Collected data entries
_ _ _

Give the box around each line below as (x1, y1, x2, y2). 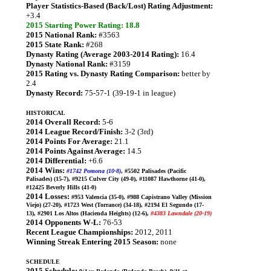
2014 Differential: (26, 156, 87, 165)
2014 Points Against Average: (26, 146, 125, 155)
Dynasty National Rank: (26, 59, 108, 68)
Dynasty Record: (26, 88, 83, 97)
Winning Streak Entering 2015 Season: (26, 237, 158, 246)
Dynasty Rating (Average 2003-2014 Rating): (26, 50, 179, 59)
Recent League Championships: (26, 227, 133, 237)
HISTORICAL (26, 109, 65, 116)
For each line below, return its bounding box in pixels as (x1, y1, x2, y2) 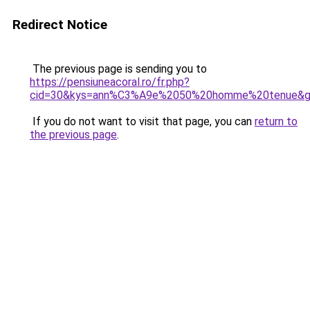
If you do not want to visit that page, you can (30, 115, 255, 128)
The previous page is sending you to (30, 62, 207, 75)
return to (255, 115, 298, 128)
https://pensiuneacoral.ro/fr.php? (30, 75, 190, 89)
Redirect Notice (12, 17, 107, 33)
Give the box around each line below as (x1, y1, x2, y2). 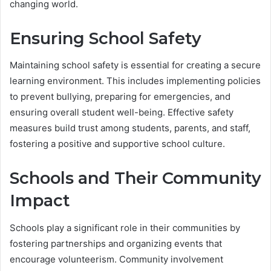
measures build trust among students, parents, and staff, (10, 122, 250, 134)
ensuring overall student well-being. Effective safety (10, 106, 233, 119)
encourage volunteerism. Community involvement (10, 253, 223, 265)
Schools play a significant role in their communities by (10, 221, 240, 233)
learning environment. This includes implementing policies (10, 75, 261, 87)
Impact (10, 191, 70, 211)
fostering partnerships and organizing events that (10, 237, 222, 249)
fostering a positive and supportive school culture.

_ _ _

▶ _WHAT IS NEEDED_
Please set the data above down exactly, with the pictures removed.

▶ _YOUR RESPONSE_
Give the box around each line below as (x1, y1, x2, y2). 
2014 Differential: (26, 156, 87, 165)
2014 Points Against Average: (26, 146, 125, 155)
Dynasty National Rank: (26, 59, 108, 68)
Dynasty Record: (26, 88, 83, 97)
Winning Streak Entering 2015 Season: (26, 237, 158, 246)
Dynasty Rating (Average 2003-2014 Rating): (26, 50, 179, 59)
Recent League Championships: (26, 227, 133, 237)
HISTORICAL (26, 109, 65, 116)
For each line below, return its bounding box in pixels as (x1, y1, x2, y2) 
If you do not want to visit that page, you can (30, 115, 255, 128)
The previous page is sending you to (30, 62, 207, 75)
return to (255, 115, 298, 128)
https://pensiuneacoral.ro/fr.php? (30, 75, 190, 89)
Redirect Notice (12, 17, 107, 33)
Give the box around each line below as (x1, y1, x2, y2). 
measures build trust among students, parents, and staff, (10, 122, 250, 134)
ensuring overall student well-being. Effective safety (10, 106, 233, 119)
encourage volunteerism. Community involvement (10, 253, 223, 265)
Schools play a significant role in their communities by (10, 221, 240, 233)
learning environment. This includes implementing policies (10, 75, 261, 87)
Impact (10, 191, 70, 211)
fostering partnerships and organizing events that (10, 237, 222, 249)
fostering a positive and supportive school culture.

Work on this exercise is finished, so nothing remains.